Given the recent “sea change” in the volume of data that education institutions collect and their capacity to process it, the focus in the Oklahoma law and the ALEC model legislation on increasing transparency and establishing new accountability structures is “absolutely critical,” said Stephen Mutkoski, the worldwide policy director for the Microsoft Corp., based in Redmond, Wash.

But Mr. Mutkoski is among those who expressed reservations that the Oklahoma and ALEC bills do not go far enough, especially when it comes to establishing an “initial bar” that would clearly limit the use of student data to educational purposes—a major concern, given the proliferation of educational app makers, “cloud”-based information-storage providers, and other vendors seeking to monetize student data through targeted advertising and other means.

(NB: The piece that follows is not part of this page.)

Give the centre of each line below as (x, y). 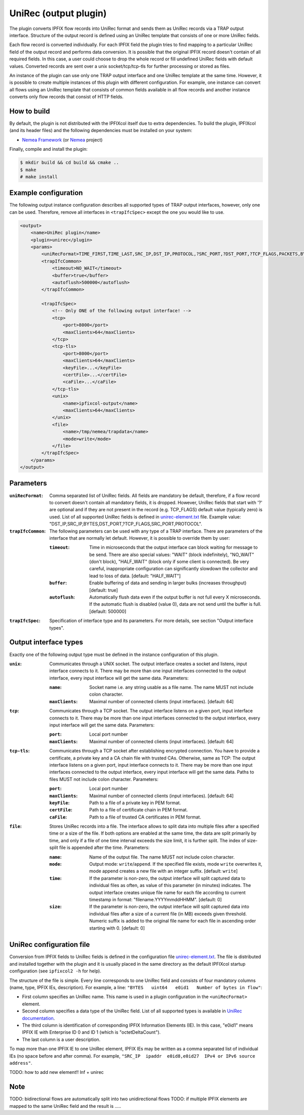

“It’s a time of great growth in the ed-tech industry, and I’m not sure everybody’s motivation in terms of how they want to use data is clear,” Mr. Mutkoski said.

Leonie Haimson, a New York City-based parent and public schools advocate, also questioned the wisdom of not providing families more say in whether and how their children’s information is being shared.

“To me, it sounds like [the bill is intended] to assuage the fears of parents who want there to be something done to protect their children’s data, but who aren’t really informed about the issues,” Ms. Haimson said.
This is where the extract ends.